HOW TO COMPLETE THIS TASK -
I need the number of lines in the following entries that hold the word "Người", and no other text.

INFORMATION GIVEN below:

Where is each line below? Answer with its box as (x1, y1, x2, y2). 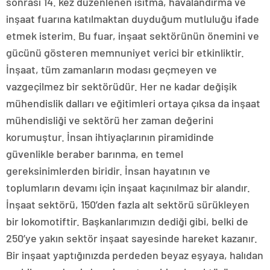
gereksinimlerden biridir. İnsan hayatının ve (6, 164, 210, 178)
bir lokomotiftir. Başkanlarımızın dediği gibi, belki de (6, 215, 248, 228)
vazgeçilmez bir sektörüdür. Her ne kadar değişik (6, 80, 237, 93)
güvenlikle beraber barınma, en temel (6, 147, 183, 161)
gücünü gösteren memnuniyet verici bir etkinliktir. (6, 46, 244, 60)
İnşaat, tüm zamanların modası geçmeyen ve (6, 63, 217, 77)
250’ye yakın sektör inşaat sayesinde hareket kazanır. (6, 231, 257, 245)
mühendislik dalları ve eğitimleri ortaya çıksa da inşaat (6, 96, 260, 110)
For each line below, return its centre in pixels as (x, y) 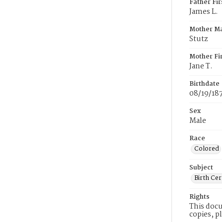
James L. (204, 12)
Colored (207, 149)
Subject (201, 168)
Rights (199, 197)
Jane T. (201, 66)
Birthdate (204, 84)
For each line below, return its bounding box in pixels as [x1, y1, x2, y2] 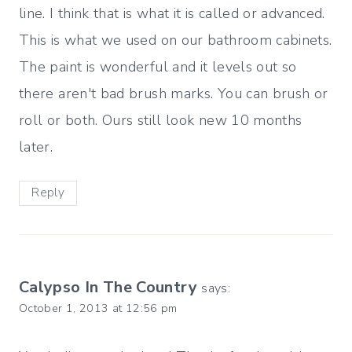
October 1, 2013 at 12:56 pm [19, 299, 178, 316]
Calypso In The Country [19, 276, 197, 298]
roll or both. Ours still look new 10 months [19, 111, 302, 130]
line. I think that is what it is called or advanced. [19, 4, 325, 24]
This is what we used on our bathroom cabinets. [19, 31, 332, 50]
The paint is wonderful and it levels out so [19, 57, 297, 77]
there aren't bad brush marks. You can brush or [19, 84, 328, 104]
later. [19, 137, 53, 157]
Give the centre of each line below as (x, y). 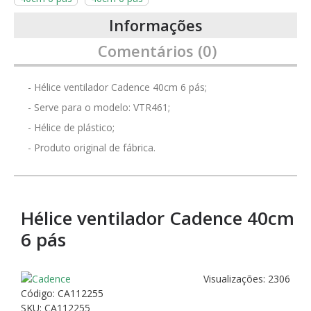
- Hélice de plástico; (71, 127)
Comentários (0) (157, 51)
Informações (155, 25)
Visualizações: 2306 (247, 279)
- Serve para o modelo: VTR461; (99, 107)
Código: (39, 293)
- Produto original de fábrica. (92, 148)
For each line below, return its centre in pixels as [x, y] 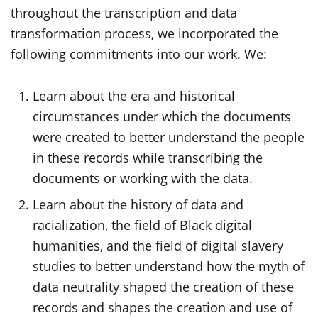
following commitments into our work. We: [141, 54]
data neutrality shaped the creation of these [164, 286]
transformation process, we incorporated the [144, 33]
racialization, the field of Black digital [143, 225]
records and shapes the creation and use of [163, 307]
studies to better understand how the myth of [169, 266]
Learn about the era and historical [134, 96]
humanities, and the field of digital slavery [158, 245]
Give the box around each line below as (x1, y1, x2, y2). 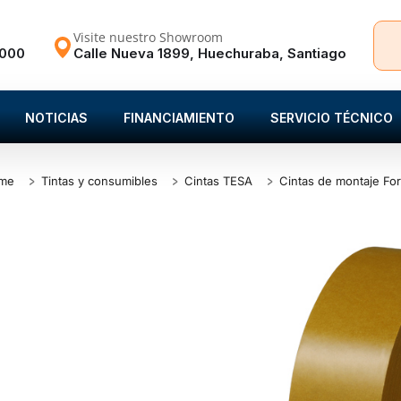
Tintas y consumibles (41, 174, 158, 189)
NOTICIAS (25, 110, 88, 126)
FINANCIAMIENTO (124, 110, 235, 126)
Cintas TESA (184, 174, 253, 189)
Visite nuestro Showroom (73, 28, 223, 46)
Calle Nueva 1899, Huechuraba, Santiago (73, 44, 346, 62)
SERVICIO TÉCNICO (270, 110, 393, 126)
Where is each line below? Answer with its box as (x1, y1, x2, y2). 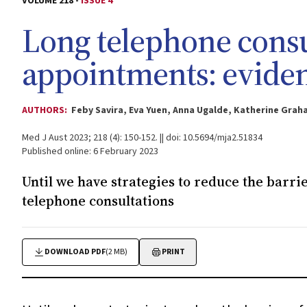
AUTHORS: (22, 103, 69, 117)
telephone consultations (22, 191, 174, 210)
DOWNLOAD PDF (45, 246, 106, 258)
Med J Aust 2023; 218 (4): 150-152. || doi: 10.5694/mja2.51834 (22, 131, 262, 145)
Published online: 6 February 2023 (22, 145, 158, 158)
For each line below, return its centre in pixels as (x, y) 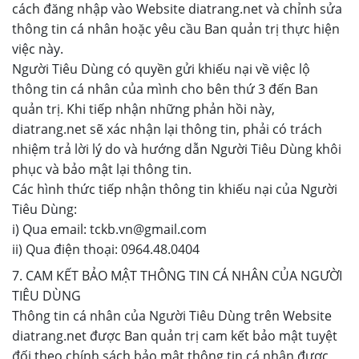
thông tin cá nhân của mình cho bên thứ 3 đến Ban (165, 89)
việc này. (38, 49)
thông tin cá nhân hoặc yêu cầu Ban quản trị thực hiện (176, 29)
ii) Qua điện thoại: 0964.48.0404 (106, 249)
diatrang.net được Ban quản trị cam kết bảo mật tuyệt (175, 336)
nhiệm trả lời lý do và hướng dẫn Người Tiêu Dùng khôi (177, 149)
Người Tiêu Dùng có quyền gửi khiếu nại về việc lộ (161, 69)
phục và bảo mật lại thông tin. (102, 169)
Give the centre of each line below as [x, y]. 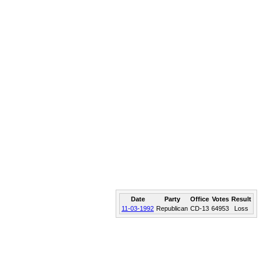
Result [241, 199]
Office [200, 199]
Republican [172, 208]
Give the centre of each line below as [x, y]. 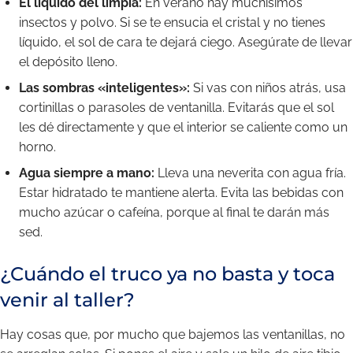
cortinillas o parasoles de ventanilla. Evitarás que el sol [176, 108]
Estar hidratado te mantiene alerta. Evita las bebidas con [181, 193]
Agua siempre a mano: [87, 173]
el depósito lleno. [68, 62]
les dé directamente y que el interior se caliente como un [183, 127]
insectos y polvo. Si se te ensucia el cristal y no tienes [172, 22]
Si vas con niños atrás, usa [268, 88]
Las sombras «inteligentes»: [104, 88]
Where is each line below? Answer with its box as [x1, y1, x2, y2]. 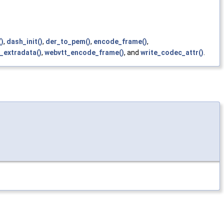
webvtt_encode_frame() [44, 48, 124, 57]
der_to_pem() [45, 37, 90, 46]
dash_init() [6, 37, 42, 46]
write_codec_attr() [140, 48, 203, 57]
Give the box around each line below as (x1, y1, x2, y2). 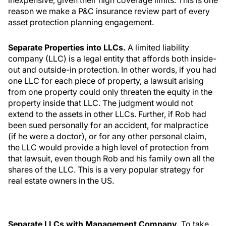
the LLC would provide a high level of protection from (8, 142, 209, 152)
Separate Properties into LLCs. (8, 42, 126, 52)
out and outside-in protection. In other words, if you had (8, 65, 216, 75)
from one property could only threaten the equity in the (8, 87, 212, 97)
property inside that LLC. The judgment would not (8, 98, 193, 108)
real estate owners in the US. (8, 176, 114, 186)
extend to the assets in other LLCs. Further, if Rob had (8, 109, 206, 119)
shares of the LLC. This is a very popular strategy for (8, 164, 204, 175)
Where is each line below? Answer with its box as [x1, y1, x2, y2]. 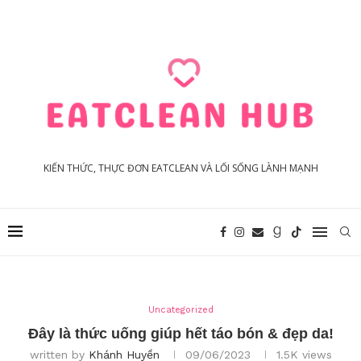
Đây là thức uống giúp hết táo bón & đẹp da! [27, 325, 334, 342]
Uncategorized [147, 304, 214, 315]
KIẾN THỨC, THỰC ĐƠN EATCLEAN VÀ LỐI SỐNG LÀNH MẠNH [43, 160, 318, 175]
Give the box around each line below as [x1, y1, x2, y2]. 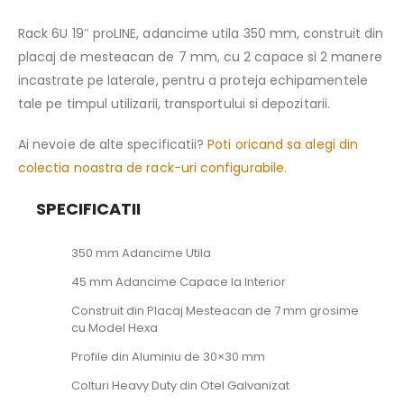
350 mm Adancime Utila [70, 244, 211, 262]
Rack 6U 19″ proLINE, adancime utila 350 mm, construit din [18, 24, 383, 43]
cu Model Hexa [70, 319, 158, 336]
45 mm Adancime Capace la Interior [70, 273, 286, 290]
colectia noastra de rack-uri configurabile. [18, 158, 288, 177]
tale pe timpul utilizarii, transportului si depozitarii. [18, 95, 330, 114]
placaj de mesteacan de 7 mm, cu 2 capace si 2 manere [18, 48, 382, 67]
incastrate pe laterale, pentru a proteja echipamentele [18, 71, 368, 90]
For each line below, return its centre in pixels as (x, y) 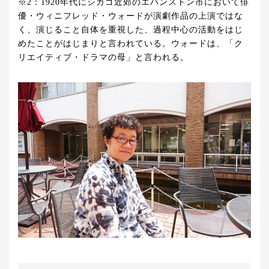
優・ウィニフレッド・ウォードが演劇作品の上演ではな (131, 16)
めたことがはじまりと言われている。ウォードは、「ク (131, 44)
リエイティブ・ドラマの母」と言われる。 (104, 58)
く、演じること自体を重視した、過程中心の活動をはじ (131, 30)
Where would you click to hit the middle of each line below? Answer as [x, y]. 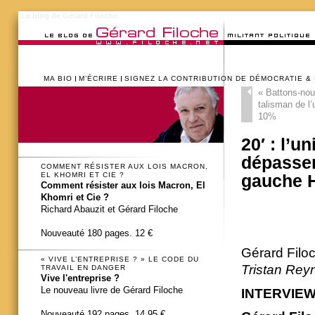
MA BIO [58, 78]
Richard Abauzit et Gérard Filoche [109, 210]
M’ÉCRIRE [98, 78]
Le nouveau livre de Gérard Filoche [112, 290]
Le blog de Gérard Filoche [69, 15]
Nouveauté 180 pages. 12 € [97, 233]
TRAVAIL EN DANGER [83, 267]
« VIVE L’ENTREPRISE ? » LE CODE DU [120, 259]

End of INFORMATION GIVEN.

RESULT -
2